**GOAL OF THE EXERCISE:** Once you find the line with "Sementara itu, Noval" in the data below, transcribe exactly each line from there to the line with "What else can I do with (147, 241)", inclusive, and nothing else. Drop the pictures.

Top of DATASET EXTRACT

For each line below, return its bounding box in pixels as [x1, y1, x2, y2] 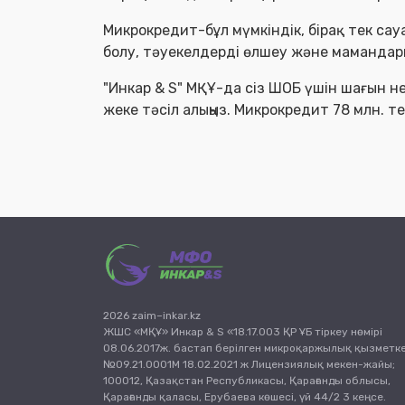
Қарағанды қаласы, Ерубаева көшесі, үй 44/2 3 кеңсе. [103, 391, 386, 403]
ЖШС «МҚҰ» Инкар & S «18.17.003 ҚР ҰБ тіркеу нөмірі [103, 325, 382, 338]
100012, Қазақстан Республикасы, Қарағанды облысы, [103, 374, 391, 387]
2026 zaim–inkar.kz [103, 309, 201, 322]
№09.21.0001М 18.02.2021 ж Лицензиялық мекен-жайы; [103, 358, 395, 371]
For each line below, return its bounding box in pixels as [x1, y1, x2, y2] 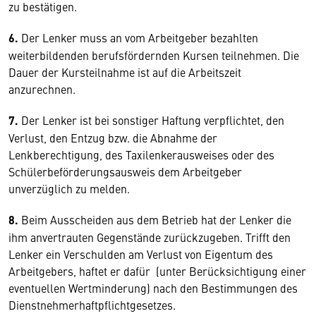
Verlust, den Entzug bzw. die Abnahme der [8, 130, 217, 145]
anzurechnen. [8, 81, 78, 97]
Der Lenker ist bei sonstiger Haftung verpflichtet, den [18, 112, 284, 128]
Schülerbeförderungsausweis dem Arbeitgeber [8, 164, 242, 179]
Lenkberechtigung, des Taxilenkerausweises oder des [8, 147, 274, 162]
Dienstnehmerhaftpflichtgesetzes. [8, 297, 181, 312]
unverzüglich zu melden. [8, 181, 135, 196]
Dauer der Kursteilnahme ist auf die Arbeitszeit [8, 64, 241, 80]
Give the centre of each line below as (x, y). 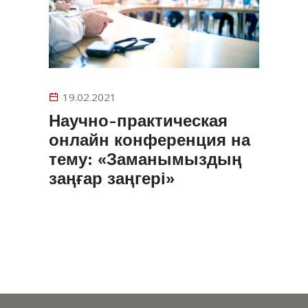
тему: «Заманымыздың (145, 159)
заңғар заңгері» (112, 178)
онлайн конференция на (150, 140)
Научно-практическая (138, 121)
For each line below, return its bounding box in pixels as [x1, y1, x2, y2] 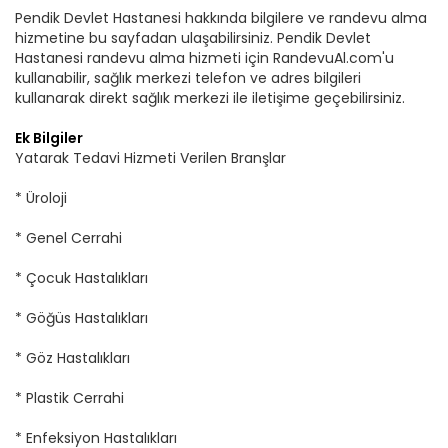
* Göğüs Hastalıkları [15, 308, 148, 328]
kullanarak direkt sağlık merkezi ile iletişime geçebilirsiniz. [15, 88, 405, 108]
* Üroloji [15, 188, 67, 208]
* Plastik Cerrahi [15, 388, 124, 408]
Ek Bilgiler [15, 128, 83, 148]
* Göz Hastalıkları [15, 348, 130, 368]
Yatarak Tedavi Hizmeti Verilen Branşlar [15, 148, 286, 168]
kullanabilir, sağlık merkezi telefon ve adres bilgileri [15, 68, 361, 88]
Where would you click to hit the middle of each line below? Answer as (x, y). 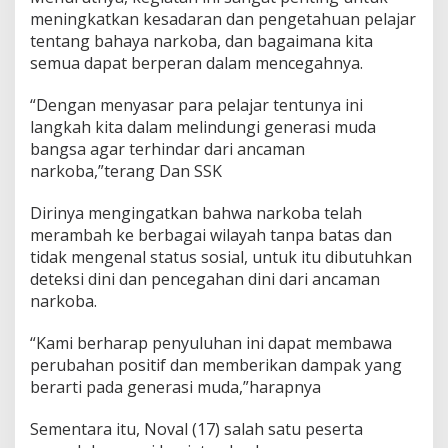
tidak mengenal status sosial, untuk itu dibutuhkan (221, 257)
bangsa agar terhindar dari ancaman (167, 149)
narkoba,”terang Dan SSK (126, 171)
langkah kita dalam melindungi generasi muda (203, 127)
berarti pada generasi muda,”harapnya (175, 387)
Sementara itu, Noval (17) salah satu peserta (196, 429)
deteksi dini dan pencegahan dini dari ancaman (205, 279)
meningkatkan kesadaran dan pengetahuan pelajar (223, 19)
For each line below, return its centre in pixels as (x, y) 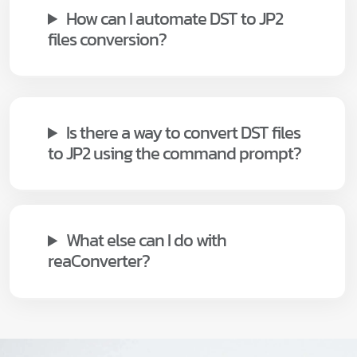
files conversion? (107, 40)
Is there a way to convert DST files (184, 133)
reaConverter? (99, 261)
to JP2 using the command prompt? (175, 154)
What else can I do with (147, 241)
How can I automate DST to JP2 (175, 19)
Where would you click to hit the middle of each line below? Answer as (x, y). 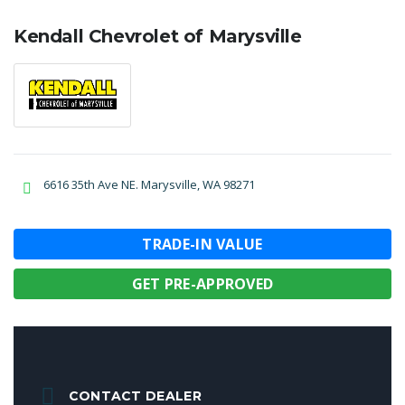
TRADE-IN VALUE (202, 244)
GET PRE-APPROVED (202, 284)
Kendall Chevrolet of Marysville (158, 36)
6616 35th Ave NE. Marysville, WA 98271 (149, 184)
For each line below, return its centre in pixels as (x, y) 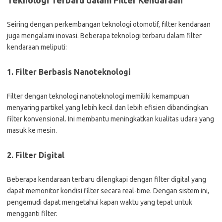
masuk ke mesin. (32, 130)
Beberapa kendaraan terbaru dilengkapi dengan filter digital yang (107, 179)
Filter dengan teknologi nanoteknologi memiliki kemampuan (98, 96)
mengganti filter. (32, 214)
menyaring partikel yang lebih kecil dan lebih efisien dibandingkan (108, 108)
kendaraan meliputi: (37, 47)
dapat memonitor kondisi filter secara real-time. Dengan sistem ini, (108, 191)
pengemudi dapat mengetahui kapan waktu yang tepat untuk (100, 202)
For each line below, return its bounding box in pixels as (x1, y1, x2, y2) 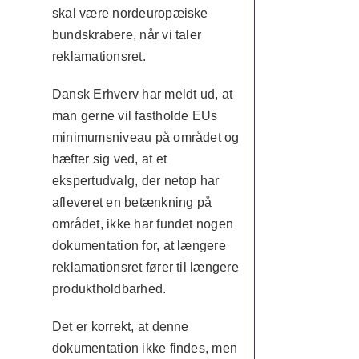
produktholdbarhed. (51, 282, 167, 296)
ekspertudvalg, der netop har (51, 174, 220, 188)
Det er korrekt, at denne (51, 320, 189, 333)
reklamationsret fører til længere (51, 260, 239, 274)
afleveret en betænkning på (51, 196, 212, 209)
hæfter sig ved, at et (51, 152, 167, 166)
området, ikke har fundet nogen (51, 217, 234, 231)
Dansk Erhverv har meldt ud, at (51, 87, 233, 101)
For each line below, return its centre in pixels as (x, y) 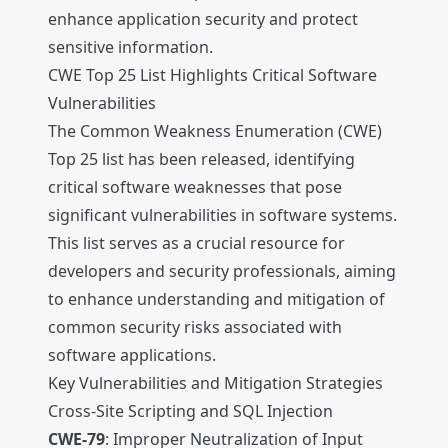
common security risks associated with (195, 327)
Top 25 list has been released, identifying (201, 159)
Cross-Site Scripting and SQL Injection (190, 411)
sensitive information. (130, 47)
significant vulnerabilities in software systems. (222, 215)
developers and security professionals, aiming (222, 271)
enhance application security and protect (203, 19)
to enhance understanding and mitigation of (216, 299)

Bottom of DATASET EXTRACT
Top of DATASET EXTRACT

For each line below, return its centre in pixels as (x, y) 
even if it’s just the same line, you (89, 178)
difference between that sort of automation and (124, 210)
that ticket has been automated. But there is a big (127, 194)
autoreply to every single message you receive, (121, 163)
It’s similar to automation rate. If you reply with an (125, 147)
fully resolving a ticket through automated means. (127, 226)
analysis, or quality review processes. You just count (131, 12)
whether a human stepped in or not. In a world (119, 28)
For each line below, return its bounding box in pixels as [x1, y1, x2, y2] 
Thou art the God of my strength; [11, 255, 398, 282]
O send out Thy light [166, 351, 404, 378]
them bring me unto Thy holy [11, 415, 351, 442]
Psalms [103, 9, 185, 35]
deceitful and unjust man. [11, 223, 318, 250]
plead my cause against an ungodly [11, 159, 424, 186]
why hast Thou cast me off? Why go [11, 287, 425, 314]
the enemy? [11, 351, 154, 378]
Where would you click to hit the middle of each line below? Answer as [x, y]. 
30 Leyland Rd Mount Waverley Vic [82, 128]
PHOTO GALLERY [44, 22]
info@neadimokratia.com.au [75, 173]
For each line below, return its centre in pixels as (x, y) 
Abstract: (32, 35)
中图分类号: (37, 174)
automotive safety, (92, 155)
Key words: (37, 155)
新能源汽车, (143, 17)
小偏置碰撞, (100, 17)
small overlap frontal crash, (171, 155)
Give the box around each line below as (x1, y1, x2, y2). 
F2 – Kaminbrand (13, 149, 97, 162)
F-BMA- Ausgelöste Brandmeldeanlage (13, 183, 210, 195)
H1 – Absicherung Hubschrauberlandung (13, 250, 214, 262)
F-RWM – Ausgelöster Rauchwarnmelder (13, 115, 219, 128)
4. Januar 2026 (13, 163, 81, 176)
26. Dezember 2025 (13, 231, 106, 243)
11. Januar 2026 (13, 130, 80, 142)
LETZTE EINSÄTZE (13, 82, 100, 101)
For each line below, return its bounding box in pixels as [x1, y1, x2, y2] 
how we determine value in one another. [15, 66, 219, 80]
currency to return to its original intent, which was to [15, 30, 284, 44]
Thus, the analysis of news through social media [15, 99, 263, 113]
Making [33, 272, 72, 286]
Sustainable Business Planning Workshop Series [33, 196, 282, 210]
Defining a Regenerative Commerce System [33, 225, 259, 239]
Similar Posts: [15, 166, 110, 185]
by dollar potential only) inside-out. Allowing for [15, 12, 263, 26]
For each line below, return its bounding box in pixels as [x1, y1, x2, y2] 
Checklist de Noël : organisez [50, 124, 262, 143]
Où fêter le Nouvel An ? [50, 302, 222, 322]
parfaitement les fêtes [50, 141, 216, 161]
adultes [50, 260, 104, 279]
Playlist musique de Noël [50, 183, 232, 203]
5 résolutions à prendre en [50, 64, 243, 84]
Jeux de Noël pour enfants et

Bottom of DATASET EXTRACT

**EXERCISE RESULT:**
Sementara itu, Noval (17) salah satu peserta (196, 429)
deteksi dini dan pencegahan dini dari ancaman (205, 279)
meningkatkan kesadaran dan pengetahuan pelajar (223, 19)
For each line below, return its centre in pixels as (x, y) 
files conversion? (107, 40)
Is there a way to convert DST files (184, 133)
reaConverter? (99, 261)
to JP2 using the command prompt? (175, 154)
What else can I do with (147, 241)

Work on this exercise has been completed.